With time students could take responsibility for arranging their own timetables determined by requirements for their negotiated individual learning plans – a form of contract learning.

An imaginary visit

 A visitor entering such a learning community, particularly if they reflect on their own more traditional school experience, will be in for a real surprise , particularly if the school is an open modern learning environment with no traditional classroom spaces

Visitors (provided with a student guide) would be amazed by the quality and the range of the work on display. If visitors have attended a science, maths or technology fair, combined with an arts festival, in the past, they will get the idea. The majority of the displays will interactive and involve the use of a range of computer controlled activities.

Nothing is new -the future is already here. 

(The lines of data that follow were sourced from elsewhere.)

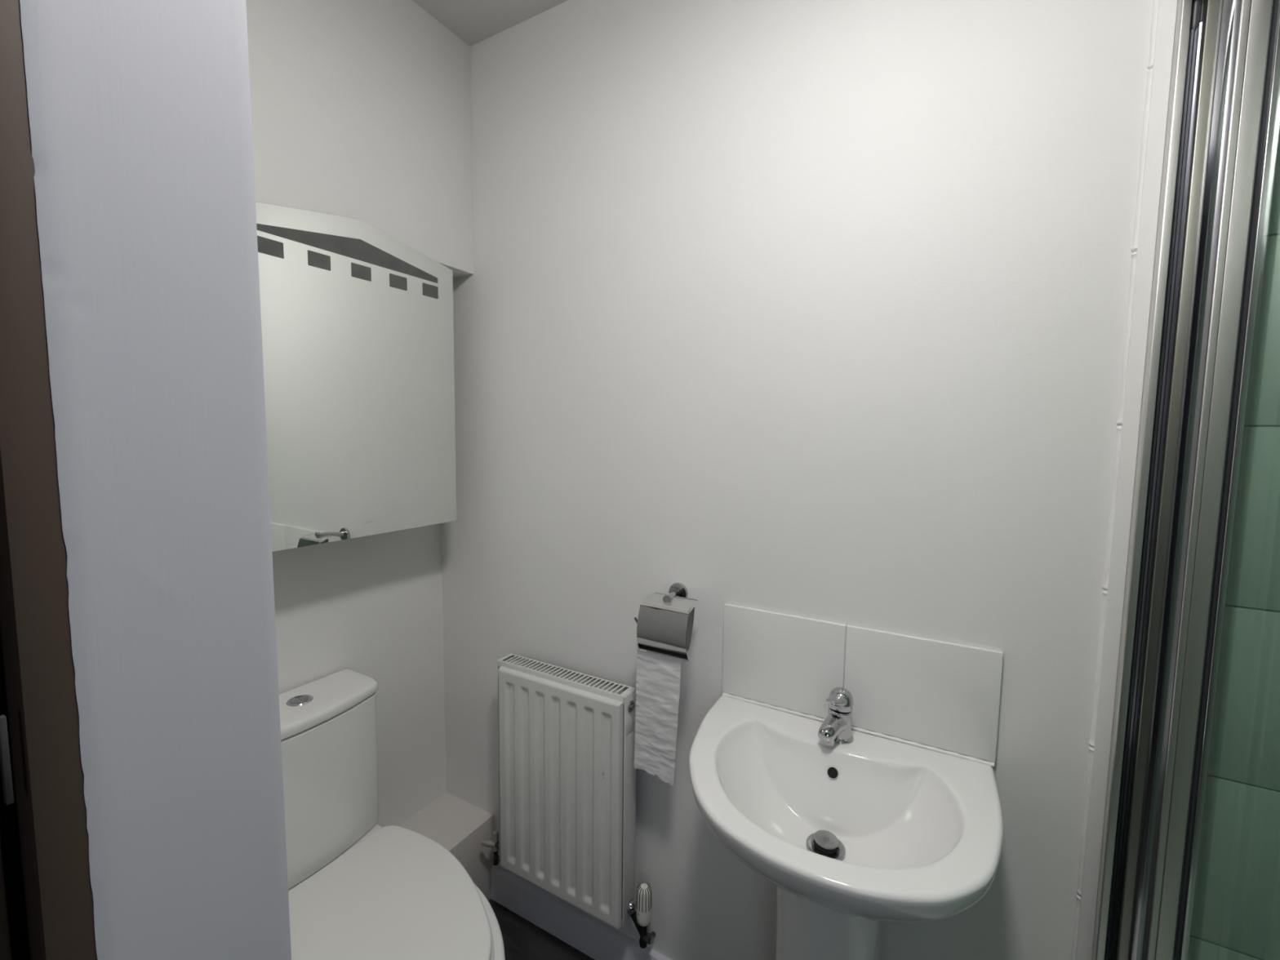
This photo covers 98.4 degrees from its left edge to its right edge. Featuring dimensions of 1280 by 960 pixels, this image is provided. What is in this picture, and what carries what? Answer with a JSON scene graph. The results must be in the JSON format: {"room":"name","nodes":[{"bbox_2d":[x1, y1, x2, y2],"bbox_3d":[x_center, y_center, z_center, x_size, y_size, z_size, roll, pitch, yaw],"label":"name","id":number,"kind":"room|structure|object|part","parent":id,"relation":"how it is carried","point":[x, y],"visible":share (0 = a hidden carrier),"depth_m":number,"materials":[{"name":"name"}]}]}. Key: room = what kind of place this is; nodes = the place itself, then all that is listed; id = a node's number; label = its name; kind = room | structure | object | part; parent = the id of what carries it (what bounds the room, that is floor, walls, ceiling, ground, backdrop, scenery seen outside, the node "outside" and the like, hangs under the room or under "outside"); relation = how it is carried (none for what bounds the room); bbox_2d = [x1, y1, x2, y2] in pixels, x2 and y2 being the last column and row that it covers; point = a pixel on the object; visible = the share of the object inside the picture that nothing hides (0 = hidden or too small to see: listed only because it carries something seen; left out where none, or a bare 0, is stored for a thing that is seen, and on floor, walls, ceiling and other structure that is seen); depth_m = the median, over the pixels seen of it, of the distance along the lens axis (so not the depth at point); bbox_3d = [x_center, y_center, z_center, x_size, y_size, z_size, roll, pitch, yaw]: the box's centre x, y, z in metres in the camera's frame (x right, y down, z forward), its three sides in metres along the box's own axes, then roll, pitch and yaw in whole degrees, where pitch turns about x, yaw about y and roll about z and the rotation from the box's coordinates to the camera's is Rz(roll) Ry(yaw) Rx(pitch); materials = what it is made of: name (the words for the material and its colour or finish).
{"room":"bathroom","nodes":[
{"label":"bathroom","id":0,"kind":"room"},
{"bbox_2d":[0,822,13,959],"bbox_3d":[-0.059,0.159,0.217,3.900,2.405,0.100,4,6,30],"label":"wall","id":1,"kind":"structure","parent":0,"point":[0,823],"depth_m":0.41,"materials":[{"name":"paint"}]},
{"bbox_2d":[0,0,97,959],"bbox_3d":[-0.336,0.257,0.316,0.067,2.085,0.020,4,6,30],"label":"trim","id":2,"kind":"structure","parent":1,"relation":"attached to","point":[44,830],"depth_m":0.28,"materials":[{"name":"brown wood"}]},
{"bbox_2d":[271,523,446,826],"bbox_3d":[-0.861,0.065,1.184,0.100,2.405,0.983,4,6,30],"label":"wall","id":3,"kind":"structure","parent":0,"point":[370,606],"depth_m":1.46,"materials":[{"name":"paint"}]},
{"bbox_2d":[255,201,456,551],"bbox_3d":[-0.665,-0.219,1.238,0.153,0.680,0.497,4,6,30],"label":"wall mirror","id":4,"kind":"object","parent":3,"relation":"attached to","point":[357,322],"visible":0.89,"depth_m":1.18,"materials":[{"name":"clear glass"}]},
{"bbox_3d":[-0.685,-0.431,1.025,0.001,0.029,0.045,4,6,30],"label":"window panel","id":5,"kind":"part","parent":4,"relation":"part of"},
{"bbox_3d":[-0.640,-0.438,1.103,0.001,0.029,0.045,4,6,30],"label":"window panel","id":6,"kind":"part","parent":4,"relation":"part of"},
{"label":"gable panel","id":7,"kind":"part","parent":4,"relation":"part of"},
{"bbox_3d":[-0.595,-0.444,1.180,0.001,0.029,0.045,4,6,30],"label":"window panel","id":8,"kind":"part","parent":4,"relation":"part of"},
{"bbox_3d":[-0.550,-0.450,1.258,0.001,0.029,0.045,4,6,30],"label":"window panel","id":9,"kind":"part","parent":4,"relation":"part of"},
{"bbox_3d":[-0.506,-0.457,1.335,0.001,0.029,0.045,4,6,30],"label":"window panel","id":10,"kind":"part","parent":4,"relation":"part of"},
{"bbox_2d":[397,791,493,901],"bbox_3d":[-0.694,1.092,1.288,0.195,0.245,0.780,4,6,30],"label":"ledge","id":11,"kind":"object","parent":3,"relation":"attached to","point":[460,826],"depth_m":1.53,"materials":[{"name":"white paint"}]},
{"bbox_2d":[245,0,473,277],"bbox_3d":[-0.720,-0.798,1.090,0.146,0.566,0.883,4,6,30],"label":"wall","id":12,"kind":"structure","parent":0,"point":[361,109],"depth_m":1.18,"materials":[{"name":"paint"}]},
{"bbox_2d":[412,0,568,46],"bbox_3d":[0.258,-1.046,0.519,2.580,0.050,1.100,4,6,30],"label":"ceiling","id":13,"kind":"structure","parent":0,"point":[473,21],"depth_m":1.30,"materials":[{"name":"white paint"}]},
{"bbox_2d":[488,898,594,959],"bbox_3d":[0.230,1.300,0.723,2.580,0.050,1.103,4,6,30],"label":"floor","id":14,"kind":"structure","parent":0,"point":[523,940],"depth_m":1.44,"materials":[{"name":"black tile"}]},
{"bbox_2d":[279,669,505,959],"bbox_3d":[-0.527,0.861,1.077,0.654,0.745,0.366,4,6,30],"label":"toilet","id":15,"kind":"object","parent":14,"relation":"on","point":[359,888],"visible":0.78,"depth_m":1.12,"materials":[{"name":"white ceramic"}]},
{"bbox_3d":[-0.740,0.492,1.170,0.154,0.026,0.366,4,6,30],"label":"cistern lid","id":16,"kind":"part","parent":15,"relation":"part of","materials":[{"name":"white ceramic"}]},
{"bbox_3d":[-0.467,0.826,1.037,0.458,0.020,0.352,4,6,30],"label":"lid","id":17,"kind":"part","parent":15,"relation":"part of","materials":[{"name":"white plastic"}]},
{"bbox_3d":[-0.465,0.845,1.038,0.462,0.014,0.358,4,6,30],"label":"seat","id":18,"kind":"part","parent":15,"relation":"part of","materials":[{"name":"white plastic"}]},
{"bbox_2d":[688,695,1003,959],"bbox_3d":[0.284,0.869,0.917,0.496,0.776,0.394,4,6,30],"label":"basin","id":19,"kind":"object","parent":14,"relation":"on","point":[853,837],"visible":0.99,"depth_m":0.90,"materials":[{"name":"white ceramic"}]},
{"bbox_2d":[817,687,853,746],"bbox_3d":[0.355,0.428,0.995,0.053,0.091,0.088,4,6,30],"label":"mixer tap","id":20,"kind":"object","parent":19,"relation":"on","point":[836,728],"visible":1,"depth_m":0.99,"materials":[{"name":"silver metal"}]},
{"bbox_3d":[0.342,0.443,0.989,0.063,0.041,0.038,-4,7,-44],"label":"spout","id":21,"kind":"part","parent":20,"relation":"part of","materials":[{"name":"silver metal"}]},
{"bbox_3d":[0.350,0.399,0.993,0.037,0.024,0.035,-4,7,-45],"label":"lever","id":22,"kind":"part","parent":20,"relation":"part of","materials":[{"name":"silver metal"}]},
{"bbox_3d":[0.865,1.265,0.338,0.898,0.100,0.869,4,6,30],"label":"shower tray","id":23,"kind":"object","parent":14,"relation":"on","visible":0},
{"bbox_2d":[1092,0,1279,959],"bbox_3d":[0.565,0.271,0.441,0.114,1.855,0.858,4,6,30],"label":"shower door frame","id":24,"kind":"structure","parent":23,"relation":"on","point":[1224,88],"depth_m":0.77,"materials":[{"name":"silver metal"}]},
{"bbox_2d":[440,0,1153,959],"bbox_3d":[0.484,0.093,1.036,2.580,2.405,0.100,4,6,30],"label":"wall","id":25,"kind":"structure","parent":0,"point":[817,309],"depth_m":1.05,"materials":[{"name":"paint"}]},
{"bbox_2d":[480,653,655,948],"bbox_3d":[-0.192,0.772,1.367,0.512,0.618,0.102,4,6,30],"label":"radiator","id":26,"kind":"object","parent":25,"relation":"attached to","point":[566,771],"visible":1,"depth_m":1.29,"materials":[{"name":"metal"}]},
{"bbox_3d":[-0.199,0.744,1.321,0.359,0.532,0.016,4,6,30],"label":"panel","id":27,"kind":"part","parent":26,"relation":"part of","materials":[{"name":"metal"}]},
{"bbox_3d":[-0.185,0.474,1.331,0.376,0.016,0.054,4,6,30],"label":"rail","id":28,"kind":"part","parent":26,"relation":"part of","materials":[{"name":"metal"}]},
{"bbox_2d":[497,653,635,697],"bbox_3d":[-0.185,0.466,1.331,0.380,0.002,0.052,4,6,30],"label":"grille","id":29,"kind":"object","parent":26,"relation":"attached to","point":[629,691],"depth_m":1.32,"materials":[{"name":"metal"}]},
{"bbox_2d":[490,865,671,959],"bbox_3d":[0.139,1.179,1.256,1.290,0.095,0.016,4,6,30],"label":"baseboard","id":30,"kind":"structure","parent":25,"relation":"attached to","point":[598,940],"depth_m":1.44,"materials":[{"name":"grey paint"}]},
{"bbox_2d":[633,582,697,662],"bbox_3d":[0.060,0.293,1.170,0.140,0.126,0.120,4,6,30],"label":"toilet roll holder","id":31,"kind":"object","parent":25,"relation":"attached to","point":[664,626],"visible":1,"depth_m":1.12,"materials":[{"name":"silver metal"}]},
{"bbox_2d":[634,644,680,786],"bbox_3d":[0.041,0.472,1.175,0.119,0.349,0.048,4,6,30],"label":"toilet roll","id":32,"kind":"object","parent":31,"relation":"hanging from","point":[658,676],"visible":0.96,"depth_m":1.17,"materials":[{"name":"white paper"}]},
{"bbox_3d":[0.069,0.245,1.175,0.018,0.024,0.086,2,5,18],"label":"arm","id":33,"kind":"part","parent":31,"relation":"part of","materials":[{"name":"silver metal"}]},
{"bbox_2d":[721,603,846,718],"bbox_3d":[0.282,0.362,1.111,0.243,0.192,0.009,4,6,30],"label":"tile","id":34,"kind":"structure","parent":25,"relation":"attached to","point":[791,662],"depth_m":1.10,"materials":[{"name":"tile"}]},
{"bbox_2d":[843,624,847,688],"bbox_3d":[0.389,0.369,1.051,0.002,0.190,0.007,4,6,30],"label":"trim","id":35,"kind":"structure","parent":25,"relation":"attached to","point":[846,624],"depth_m":1.04,"materials":[{"name":"grey tile"}]},
{"bbox_2d":[722,692,994,766],"bbox_3d":[0.386,0.467,1.052,0.487,0.005,0.005,4,6,30],"label":"trim","id":36,"kind":"structure","parent":25,"relation":"attached to","point":[912,743],"depth_m":1.02,"materials":[{"name":"white plastic"}]},
{"bbox_2d":[844,624,1003,762],"bbox_3d":[0.496,0.375,0.989,0.247,0.192,0.009,4,6,30],"label":"tile","id":37,"kind":"structure","parent":25,"relation":"attached to","point":[942,695],"depth_m":0.98,"materials":[{"name":"tile"}]},
{"bbox_2d":[1071,0,1159,959],"bbox_3d":[0.713,0.140,0.845,0.006,2.250,0.008,4,6,30],"label":"trim","id":38,"kind":"structure","parent":25,"relation":"attached to","point":[1155,4],"depth_m":0.83,"materials":[{"name":"paint"}]},
{"bbox_2d":[1075,0,1177,959],"bbox_3d":[0.724,0.141,0.838,0.019,2.250,0.009,4,6,30],"label":"trim","id":39,"kind":"structure","parent":25,"relation":"attached to","point":[1166,12],"depth_m":0.82,"materials":[{"name":"paint"}]},
{"bbox_2d":[1091,0,1279,959],"bbox_3d":[1.108,0.238,0.623,0.870,2.099,0.008,4,6,30],"label":"tile wall","id":40,"kind":"structure","parent":25,"relation":"attached to","point":[1237,900],"depth_m":0.77,"materials":[{"name":"tile"}]},
{"bbox_2d":[1093,0,1279,959],"bbox_3d":[1.102,0.164,0.623,0.890,2.250,0.007,4,6,30],"label":"grout","id":41,"kind":"structure","parent":25,"relation":"attached to","point":[1177,1],"depth_m":0.77,"materials":[{"name":"grey tile"}]},
{"bbox_3d":[-0.003,0.161,0.193,2.580,2.405,0.087,4,6,30],"label":"wall","id":42,"kind":"structure","parent":0,"visible":0},
{"bbox_2d":[0,715,13,959],"bbox_3d":[-0.534,0.323,-0.029,0.061,1.990,0.772,4,6,30],"label":"door","id":43,"kind":"structure","parent":42,"relation":"in","point":[5,939],"depth_m":0.29,"materials":[{"name":"brown wood"}]},
{"bbox_2d":[19,0,291,959],"bbox_3d":[-0.283,0.282,0.356,0.015,2.030,0.100,4,6,30],"label":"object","id":44,"kind":"structure","parent":42,"relation":"attached to","point":[140,111],"depth_m":0.32,"materials":[{"name":"grey paint"}]}
]}

We already have teachers and schools at all levels well along the way; it just needs for the ideas to spread throughout our education system. There are plenty of educationalists to provide inspiration such as Sir Ken Robinson who has stated that ‘creativity is as important as literacy and numeracy’ and Guy Claxton replaces Sir Ken’s ‘creativity’ with ‘learnacy’ in a similar quote,

The diverse programmes outlined tap into the ‘multiple intelligences’ ideas of Howard Gardner and also Eliot Eisner who, echoing Gardner, writes that we all interpret the environment with different ‘frameworks’. It’s time to face up to the issue of student disengagement for far too many students.

Elwyn Richardson
In the 1950s pioneer teacher Elwyn Richardson developed the genesis of such a learning community of scientists and artists.  It is timely that his inspirational book, ‘In the Early World’ has been recently republished by the NZCER.

It was John Dewey who wrote over a century ago that ‘children grow into adults as they live today’, that they learn through doing and reflecting on their experiences and that, if we want to ensure democracy endures, we need to have democratic schools.

If such a transformed ‘high trust’ education system were to eventuate (combined with appropriate salaries) talented individuals will want to become teachers and to be part of the unfolding adventure of learning; what better job could there be?